As you can see, the U2 variable has been defined and the address in the stack is 0x01301664. Go to the u2.o = del statement in a single step. Check the stack and you will find that u1, U2, and del are defined, in addition, the memory that U1 and U2 point to is the same as what I mentioned above. They all point to 0x01301664 -- of course, the specific memory address depends on the machine. The Del value is 0x01301674.

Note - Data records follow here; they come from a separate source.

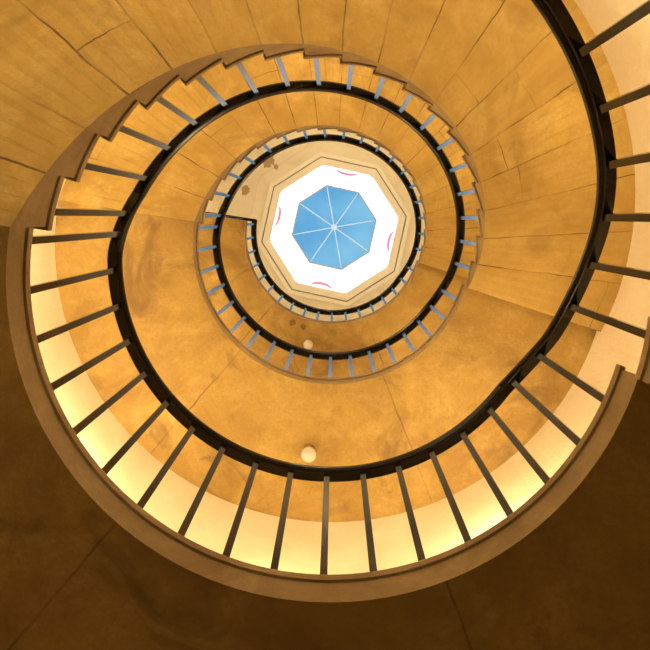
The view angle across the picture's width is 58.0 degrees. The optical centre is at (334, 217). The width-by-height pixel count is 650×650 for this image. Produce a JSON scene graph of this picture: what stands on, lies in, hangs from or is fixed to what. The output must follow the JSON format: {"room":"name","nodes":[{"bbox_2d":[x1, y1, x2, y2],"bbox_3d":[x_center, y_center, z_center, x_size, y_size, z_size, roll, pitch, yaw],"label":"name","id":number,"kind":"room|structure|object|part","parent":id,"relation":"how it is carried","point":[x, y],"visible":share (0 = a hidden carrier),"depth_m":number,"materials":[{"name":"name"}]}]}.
{"room":"spiral stairwell","nodes":[
{"label":"spiral stairwell","id":0,"kind":"room"},
{"bbox_2d":[218,129,424,320],"bbox_3d":[-0.020,0.231,12.275,4.900,0.150,4.900,0,-90,0],"label":"ceiling","id":1,"kind":"structure","parent":0,"point":[240,204],"depth_m":12.20,"materials":[{"name":"beige paint"}]},
{"bbox_2d":[257,152,410,305],"bbox_3d":[-0.020,0.231,13.375,3.000,2.470,3.000,-33,-90,0],"label":"skylight","id":2,"kind":"object","parent":1,"relation":"attached to","point":[300,276],"visible":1,"depth_m":12.49,"materials":[{"name":"white"}]},
{"bbox_3d":[-0.020,0.231,14.315,2.040,0.090,2.040,-33,-90,0],"label":"curb frame","id":3,"kind":"part","parent":2,"relation":"part of","materials":[{"name":"grey"}]},
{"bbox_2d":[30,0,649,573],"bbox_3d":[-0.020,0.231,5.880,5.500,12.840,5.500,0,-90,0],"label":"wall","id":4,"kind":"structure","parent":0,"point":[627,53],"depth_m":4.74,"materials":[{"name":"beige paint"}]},
{"bbox_2d":[237,128,423,319],"bbox_3d":[-0.020,0.231,12.190,4.540,0.040,4.540,12,-90,0],"label":"trim","id":5,"kind":"structure","parent":4,"relation":"attached to","point":[309,143],"depth_m":12.17,"materials":[{"name":"beige paint"}]},
{"bbox_3d":[-0.020,0.231,-0.615,5.500,0.150,5.500,0,-90,0],"label":"floor","id":6,"kind":"structure","parent":0,"visible":0},
{"bbox_2d":[0,0,649,649],"bbox_3d":[-0.020,0.231,3.855,4.900,8.790,4.900,0,-90,0],"label":"spiral staircase","id":7,"kind":"structure","parent":6,"relation":"on","point":[83,566],"depth_m":3.92,"materials":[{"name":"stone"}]},
{"bbox_2d":[303,339,312,348],"bbox_3d":[-0.366,1.732,8.018,0.130,0.155,0.130,0,-90,0],"label":"ceiling lamp","id":8,"kind":"object","parent":7,"relation":"attached to","point":[308,344],"visible":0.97,"depth_m":7.96,"materials":[{"name":"white glass"}]},
{"bbox_2d":[301,444,315,462],"bbox_3d":[-0.227,2.049,5.088,0.130,0.155,0.130,0,-90,0],"label":"ceiling lamp","id":9,"kind":"object","parent":7,"relation":"attached to","point":[308,454],"visible":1,"depth_m":5.04,"materials":[{"name":"white glass"}]},
{"bbox_2d":[30,0,649,573],"bbox_3d":[-0.387,0.383,4.464,3.420,9.700,2.625,-23,-90,0],"label":"stair railing","id":10,"kind":"object","parent":7,"relation":"on","point":[555,14],"visible":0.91,"depth_m":3.36,"materials":[{"name":"black metal"}]},
{"bbox_3d":[-0.378,0.384,4.957,3.405,8.714,2.626,-23,-90,0],"label":"handrail","id":11,"kind":"part","parent":10,"relation":"part of","materials":[{"name":"black metal"}]}
]}

In the memory window, view the memory at the 0x01301664 address, complete the u2.o = del statement in one step, and then check the memory. The memory at 0x01301664 + 4 is changed to the Del value, that is, 0x01301674. Note that U1 and U2 completely overlap in the memory, so the u1. I value is also changed to 0x01301674. Why is the memory 0x01301664 + 4 instead of 0x01301664? Check the U2 structure as follows:

! Dumpobj 0x01301664
Name: union2
Methodtable: 009830fc
Eeclass: 00981344
Size: 16 (0x10) bytes
(E: \ testexp \ bin \ debug \ testexp.exe)
Fields:
MT field offset type vt attr Value Name
790fd0f0 4000003 4 system. Object 0 instance 01301674 o
7912d7c0 4000004 8 system. int32 [] 0 instance 00000000 arr

We can see that the first element offset of U2 is indeed 4, and the offset is 0, which stores the methodtable address and records some internal information.
After walking through u1.j = u1. I in one step, we can see that the value of memory 0x01301664 + 8 has changed. The reason for the overlap between U1 and U2 memory is that u1. I, u1.j, u2.o, and u2.arr all become the same value, that is, the del value, that is, the value of the function pointer.

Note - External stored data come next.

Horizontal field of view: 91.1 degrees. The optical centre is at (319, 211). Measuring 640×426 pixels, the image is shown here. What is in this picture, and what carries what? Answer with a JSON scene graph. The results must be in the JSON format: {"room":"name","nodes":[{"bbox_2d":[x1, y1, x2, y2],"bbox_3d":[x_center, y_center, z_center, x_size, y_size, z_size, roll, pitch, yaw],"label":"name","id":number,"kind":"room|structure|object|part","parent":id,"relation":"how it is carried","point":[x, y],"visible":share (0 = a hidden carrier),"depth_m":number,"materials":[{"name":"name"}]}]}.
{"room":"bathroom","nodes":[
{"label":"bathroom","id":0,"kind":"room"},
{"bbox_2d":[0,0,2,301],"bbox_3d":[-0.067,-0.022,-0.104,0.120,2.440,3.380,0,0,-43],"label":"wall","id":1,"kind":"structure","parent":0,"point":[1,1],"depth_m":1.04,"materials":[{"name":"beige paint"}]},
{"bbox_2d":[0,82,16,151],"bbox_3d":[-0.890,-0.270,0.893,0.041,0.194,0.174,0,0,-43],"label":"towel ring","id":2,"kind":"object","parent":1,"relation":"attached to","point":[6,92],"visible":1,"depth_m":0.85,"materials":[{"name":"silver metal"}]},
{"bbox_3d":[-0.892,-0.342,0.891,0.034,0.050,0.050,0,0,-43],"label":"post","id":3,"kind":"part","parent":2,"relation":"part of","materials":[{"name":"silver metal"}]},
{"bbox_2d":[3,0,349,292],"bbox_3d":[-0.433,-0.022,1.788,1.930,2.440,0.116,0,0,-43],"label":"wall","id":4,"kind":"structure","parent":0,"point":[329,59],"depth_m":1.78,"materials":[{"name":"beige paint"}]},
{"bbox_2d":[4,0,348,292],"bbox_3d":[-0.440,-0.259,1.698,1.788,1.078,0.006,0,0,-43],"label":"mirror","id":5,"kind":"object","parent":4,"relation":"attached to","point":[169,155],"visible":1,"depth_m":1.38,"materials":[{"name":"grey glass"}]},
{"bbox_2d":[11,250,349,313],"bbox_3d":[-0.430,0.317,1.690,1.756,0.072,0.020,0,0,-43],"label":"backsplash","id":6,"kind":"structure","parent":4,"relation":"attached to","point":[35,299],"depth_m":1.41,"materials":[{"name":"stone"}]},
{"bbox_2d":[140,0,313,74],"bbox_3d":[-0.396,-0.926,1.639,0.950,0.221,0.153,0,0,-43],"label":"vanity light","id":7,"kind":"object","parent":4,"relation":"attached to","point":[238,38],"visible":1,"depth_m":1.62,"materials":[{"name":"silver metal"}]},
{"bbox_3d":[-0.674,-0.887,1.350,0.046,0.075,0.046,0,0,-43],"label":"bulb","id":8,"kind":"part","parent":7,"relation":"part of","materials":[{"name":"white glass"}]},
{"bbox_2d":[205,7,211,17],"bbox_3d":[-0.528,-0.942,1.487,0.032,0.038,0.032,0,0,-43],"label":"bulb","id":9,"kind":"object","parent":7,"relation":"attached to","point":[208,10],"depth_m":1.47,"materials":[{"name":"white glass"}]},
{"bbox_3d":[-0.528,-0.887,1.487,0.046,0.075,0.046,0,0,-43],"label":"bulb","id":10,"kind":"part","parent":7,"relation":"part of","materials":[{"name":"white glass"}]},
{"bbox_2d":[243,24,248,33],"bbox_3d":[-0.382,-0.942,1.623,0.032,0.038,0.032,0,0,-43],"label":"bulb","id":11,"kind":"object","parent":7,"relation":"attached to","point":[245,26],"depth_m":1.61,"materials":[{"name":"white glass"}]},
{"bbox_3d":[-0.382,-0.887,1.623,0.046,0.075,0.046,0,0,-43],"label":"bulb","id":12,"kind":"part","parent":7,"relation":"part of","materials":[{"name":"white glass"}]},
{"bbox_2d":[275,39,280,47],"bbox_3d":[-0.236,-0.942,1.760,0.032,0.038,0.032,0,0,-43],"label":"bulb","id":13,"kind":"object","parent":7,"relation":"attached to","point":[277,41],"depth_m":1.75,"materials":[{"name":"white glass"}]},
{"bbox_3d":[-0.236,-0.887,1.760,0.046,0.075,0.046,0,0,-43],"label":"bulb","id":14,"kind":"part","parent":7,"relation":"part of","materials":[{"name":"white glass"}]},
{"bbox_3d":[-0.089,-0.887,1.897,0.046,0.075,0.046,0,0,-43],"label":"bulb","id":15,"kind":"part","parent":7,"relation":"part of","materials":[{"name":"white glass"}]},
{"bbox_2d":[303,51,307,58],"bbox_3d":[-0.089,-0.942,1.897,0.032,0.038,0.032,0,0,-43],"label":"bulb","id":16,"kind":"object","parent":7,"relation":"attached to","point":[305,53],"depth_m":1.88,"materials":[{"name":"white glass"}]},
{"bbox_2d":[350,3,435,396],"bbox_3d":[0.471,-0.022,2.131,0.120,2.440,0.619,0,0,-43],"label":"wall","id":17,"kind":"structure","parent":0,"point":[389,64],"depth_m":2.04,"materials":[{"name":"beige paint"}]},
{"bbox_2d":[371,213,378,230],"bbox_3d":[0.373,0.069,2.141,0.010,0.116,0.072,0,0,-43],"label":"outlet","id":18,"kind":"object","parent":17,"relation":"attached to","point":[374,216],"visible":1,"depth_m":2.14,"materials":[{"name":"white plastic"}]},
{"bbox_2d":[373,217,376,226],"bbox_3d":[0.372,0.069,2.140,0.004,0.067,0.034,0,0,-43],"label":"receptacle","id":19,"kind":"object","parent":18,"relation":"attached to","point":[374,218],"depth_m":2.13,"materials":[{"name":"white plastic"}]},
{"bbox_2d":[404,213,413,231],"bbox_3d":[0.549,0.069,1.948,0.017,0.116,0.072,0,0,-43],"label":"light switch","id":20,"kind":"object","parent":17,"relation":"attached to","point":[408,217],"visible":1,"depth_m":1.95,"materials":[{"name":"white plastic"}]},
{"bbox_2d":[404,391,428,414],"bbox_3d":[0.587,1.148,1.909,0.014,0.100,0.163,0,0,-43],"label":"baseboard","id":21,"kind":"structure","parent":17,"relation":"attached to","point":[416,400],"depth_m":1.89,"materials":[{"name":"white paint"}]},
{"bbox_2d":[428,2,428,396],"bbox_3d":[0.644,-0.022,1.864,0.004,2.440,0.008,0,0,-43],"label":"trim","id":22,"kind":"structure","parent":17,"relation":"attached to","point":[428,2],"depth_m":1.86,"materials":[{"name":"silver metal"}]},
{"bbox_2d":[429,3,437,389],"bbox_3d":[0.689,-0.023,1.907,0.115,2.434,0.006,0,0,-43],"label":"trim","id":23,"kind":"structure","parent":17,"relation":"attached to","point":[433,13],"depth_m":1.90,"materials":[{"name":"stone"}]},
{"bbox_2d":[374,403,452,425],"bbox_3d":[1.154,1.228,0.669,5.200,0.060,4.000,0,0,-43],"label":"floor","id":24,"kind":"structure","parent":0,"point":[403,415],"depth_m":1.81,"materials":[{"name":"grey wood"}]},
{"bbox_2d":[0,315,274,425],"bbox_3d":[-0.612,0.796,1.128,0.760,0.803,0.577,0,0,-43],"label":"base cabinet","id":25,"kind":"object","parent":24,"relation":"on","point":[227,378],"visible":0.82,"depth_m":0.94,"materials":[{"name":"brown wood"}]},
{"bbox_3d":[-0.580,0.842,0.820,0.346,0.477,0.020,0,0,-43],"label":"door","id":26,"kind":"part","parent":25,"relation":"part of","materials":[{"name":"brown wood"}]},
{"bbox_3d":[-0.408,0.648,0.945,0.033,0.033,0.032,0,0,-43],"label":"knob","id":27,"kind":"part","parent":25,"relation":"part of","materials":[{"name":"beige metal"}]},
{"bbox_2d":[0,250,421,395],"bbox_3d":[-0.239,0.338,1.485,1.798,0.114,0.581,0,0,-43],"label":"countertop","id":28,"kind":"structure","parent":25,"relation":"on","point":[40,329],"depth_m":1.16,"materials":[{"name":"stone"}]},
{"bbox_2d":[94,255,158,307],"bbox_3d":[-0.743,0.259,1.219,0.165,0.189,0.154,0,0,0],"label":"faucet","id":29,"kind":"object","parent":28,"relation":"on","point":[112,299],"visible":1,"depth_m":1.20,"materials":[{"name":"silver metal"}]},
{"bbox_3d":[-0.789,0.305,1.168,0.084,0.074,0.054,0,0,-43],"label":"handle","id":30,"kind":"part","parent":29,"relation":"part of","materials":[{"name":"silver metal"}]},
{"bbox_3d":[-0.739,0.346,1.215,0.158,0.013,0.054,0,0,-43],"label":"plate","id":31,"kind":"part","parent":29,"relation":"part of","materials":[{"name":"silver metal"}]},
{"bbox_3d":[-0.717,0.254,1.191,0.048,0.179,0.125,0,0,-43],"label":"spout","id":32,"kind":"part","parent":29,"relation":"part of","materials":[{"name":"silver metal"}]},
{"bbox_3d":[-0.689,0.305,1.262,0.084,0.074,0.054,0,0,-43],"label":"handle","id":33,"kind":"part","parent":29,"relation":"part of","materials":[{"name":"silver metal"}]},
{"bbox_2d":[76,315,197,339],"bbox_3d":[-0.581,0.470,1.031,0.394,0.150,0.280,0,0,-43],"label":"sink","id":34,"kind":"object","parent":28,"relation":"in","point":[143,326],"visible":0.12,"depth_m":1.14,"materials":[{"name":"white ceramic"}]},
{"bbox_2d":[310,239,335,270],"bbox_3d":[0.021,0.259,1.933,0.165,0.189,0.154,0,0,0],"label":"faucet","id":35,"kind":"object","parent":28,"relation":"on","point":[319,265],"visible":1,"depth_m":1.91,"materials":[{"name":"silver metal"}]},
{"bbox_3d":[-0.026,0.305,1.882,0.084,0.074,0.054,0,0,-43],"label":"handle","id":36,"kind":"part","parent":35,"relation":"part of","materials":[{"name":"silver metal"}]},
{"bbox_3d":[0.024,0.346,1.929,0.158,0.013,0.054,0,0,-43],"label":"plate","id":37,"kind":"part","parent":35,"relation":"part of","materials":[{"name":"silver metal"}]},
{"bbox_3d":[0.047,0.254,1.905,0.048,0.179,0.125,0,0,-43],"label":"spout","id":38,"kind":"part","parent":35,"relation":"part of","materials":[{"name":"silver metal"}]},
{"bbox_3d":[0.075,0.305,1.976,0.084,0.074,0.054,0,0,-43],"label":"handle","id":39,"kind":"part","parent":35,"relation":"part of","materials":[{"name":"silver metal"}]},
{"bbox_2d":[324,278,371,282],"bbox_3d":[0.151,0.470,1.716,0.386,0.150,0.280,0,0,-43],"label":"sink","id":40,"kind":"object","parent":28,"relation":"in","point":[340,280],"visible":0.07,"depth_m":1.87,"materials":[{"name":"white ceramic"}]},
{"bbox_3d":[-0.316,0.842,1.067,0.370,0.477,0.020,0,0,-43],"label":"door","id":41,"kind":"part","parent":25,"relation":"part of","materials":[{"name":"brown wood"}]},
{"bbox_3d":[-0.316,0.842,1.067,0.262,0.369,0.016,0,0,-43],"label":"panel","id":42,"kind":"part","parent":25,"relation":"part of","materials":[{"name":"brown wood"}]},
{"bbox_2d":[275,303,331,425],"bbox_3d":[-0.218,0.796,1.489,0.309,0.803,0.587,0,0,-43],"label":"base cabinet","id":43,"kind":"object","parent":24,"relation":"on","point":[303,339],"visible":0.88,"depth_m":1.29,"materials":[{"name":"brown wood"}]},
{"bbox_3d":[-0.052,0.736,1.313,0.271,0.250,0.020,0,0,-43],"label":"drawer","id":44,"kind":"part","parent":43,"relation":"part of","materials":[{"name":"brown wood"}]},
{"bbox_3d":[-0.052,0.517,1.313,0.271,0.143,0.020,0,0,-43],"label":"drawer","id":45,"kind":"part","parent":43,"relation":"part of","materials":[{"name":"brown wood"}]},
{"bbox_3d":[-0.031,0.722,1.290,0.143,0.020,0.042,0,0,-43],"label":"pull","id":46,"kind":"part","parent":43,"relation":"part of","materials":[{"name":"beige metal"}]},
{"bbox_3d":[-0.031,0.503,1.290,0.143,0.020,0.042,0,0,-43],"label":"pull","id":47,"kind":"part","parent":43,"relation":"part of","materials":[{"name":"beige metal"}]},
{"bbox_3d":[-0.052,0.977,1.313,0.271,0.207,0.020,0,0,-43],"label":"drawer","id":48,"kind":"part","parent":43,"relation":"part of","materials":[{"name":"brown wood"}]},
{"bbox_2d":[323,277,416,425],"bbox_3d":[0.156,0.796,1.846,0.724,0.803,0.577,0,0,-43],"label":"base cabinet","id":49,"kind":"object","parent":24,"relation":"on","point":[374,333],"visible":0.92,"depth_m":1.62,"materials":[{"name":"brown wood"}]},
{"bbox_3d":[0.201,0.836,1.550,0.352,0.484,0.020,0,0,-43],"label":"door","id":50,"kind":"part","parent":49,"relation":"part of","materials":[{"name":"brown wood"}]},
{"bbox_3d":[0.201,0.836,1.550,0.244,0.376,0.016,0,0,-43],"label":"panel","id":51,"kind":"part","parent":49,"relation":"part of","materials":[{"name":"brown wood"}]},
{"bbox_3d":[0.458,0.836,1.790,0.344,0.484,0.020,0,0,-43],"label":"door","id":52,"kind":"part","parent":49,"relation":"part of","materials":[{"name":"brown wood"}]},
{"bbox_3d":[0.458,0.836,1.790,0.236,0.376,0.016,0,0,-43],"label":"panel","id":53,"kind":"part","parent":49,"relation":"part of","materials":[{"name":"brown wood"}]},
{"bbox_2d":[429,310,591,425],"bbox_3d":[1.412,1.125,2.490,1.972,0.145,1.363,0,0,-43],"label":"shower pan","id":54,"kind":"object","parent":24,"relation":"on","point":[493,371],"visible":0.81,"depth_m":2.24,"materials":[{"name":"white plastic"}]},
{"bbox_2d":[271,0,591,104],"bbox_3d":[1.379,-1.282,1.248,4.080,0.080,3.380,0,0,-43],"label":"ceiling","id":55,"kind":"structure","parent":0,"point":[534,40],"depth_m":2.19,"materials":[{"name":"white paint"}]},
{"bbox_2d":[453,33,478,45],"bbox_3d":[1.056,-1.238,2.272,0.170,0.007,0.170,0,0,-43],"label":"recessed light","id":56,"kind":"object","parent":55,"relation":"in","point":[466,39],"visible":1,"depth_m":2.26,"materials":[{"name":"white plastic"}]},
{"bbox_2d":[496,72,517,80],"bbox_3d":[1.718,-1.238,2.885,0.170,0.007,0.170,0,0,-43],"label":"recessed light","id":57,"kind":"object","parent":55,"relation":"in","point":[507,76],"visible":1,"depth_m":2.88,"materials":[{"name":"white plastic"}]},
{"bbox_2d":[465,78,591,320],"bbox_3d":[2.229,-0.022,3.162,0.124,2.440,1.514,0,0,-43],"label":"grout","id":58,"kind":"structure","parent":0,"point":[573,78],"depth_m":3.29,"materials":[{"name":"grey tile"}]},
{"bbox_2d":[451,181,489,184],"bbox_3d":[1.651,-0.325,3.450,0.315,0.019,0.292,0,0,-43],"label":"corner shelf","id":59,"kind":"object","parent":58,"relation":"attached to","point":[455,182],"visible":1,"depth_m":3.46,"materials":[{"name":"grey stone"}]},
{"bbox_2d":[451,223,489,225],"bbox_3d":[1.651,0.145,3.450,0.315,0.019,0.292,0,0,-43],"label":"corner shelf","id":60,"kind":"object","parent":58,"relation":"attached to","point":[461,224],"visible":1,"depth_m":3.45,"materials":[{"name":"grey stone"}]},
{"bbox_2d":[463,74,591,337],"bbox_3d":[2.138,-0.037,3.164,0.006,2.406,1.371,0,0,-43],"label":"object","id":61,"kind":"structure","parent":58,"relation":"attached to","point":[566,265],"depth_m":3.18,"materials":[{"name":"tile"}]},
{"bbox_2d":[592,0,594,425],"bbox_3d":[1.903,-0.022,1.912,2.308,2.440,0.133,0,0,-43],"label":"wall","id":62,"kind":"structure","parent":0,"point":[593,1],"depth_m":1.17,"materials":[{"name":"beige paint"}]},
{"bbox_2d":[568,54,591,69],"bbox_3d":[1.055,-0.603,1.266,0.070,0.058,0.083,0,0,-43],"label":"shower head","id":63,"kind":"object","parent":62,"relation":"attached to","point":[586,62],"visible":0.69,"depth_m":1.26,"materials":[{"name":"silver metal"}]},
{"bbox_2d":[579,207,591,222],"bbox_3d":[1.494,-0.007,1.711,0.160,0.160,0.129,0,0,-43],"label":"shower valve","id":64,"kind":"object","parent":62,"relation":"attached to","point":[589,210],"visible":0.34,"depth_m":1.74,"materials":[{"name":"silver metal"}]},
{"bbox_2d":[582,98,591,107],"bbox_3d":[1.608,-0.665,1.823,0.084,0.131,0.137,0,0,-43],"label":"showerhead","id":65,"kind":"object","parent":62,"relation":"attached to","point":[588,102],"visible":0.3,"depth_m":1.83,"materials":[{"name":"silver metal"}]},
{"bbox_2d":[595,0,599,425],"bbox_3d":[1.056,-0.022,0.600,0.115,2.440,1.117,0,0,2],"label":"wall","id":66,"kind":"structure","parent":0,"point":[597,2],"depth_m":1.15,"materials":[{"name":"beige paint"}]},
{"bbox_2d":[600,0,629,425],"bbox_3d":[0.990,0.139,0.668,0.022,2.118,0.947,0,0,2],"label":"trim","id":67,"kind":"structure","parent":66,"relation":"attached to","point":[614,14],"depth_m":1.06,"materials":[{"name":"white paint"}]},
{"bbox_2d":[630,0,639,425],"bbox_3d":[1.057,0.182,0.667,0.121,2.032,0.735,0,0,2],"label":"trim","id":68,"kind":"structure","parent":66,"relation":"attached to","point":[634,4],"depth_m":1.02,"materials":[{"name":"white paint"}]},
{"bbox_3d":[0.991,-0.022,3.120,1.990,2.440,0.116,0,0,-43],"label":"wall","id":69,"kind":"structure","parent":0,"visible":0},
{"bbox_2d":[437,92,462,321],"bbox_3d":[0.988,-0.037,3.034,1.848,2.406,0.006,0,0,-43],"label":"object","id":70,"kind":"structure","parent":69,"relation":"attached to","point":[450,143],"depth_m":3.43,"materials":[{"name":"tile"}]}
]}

The following command u1.j = u2.arr [2]-12 is the most critical entry of POC, or the command that changes the value of u1.j due to memory coincidence, indirectly modifies the address that arr points to, so that arr points to the memory that the function pointer points. Therefore, when we modify the ARR, we actually modify the memory pointed to by the function pointer, that is, the instruction to delegate the del pointer to the function dummymethod. After this code is executed, view the ARR value as follows:
! Dumpobj 0x01301664
<Note: This object has an invalid class field>
Name: union2
Methodtable: 009830fc
Eeclass: 00981344
Size: 16 (0x10) bytes
(E: \ testexp \ bin \ debug \ testexp.exe)
Fields:
MT field offset type vt attr Value Name
790fd0f0 4000003 4 system. Object 0 instance 01301674 o
7912d7c0 4000004 8 system. int32 [] 0 instance 0098c054 arr

We can see that the data in the array is already saved at address 0x0098c054. Let's take a look at the content of the function pointer 0x01301674.

! Dumpobj 0x01301674
Name: system. Threading. threadstart
Methodtable: 791249e8
Eeclass: 790347b8
Size: 32 (0x20) bytes
(C: \ WINDOWS \ Assembly \ gac_32 \ mscorlib.0.0.0 _ b77a5c561934e089 \ mscorlib. dll)
Fields:
MT field offset type vt attr Value Name
790fd0f0 40000ff 4 system. Object 0 instance 01301674 _ target
7910ebc8 4000100 8... ection. methodbase 0 instance 0130182c _ methodbase
791016bc 4000101 C system. intptr 1 instance 003b20c4 _ methodptr
791016bc 4000102 10 system. intptr 1 instance 0098c060 _ methodptraux
790fd0f0 400010c 14 system. Object 0 instance 00000000 _ invocationlist
791016bc 400010d 18 system. intptr 1 instance 00000000 _ invocationcount

Pay attention to the value of _ methodptraux, compare the memory pointed to by arr above, and find that it does fall into it. In fact, the value obtained by arr [2] is the content of this _ methodptraux. The next thing is simple. Copy shellcode to ARR, that is, copy it to the memory of the dummymethod function, and rewrite the dummymethod function. Finally, call the del delegate to call dummymethod indirectly, and then execute our shellcode to break through sandbox.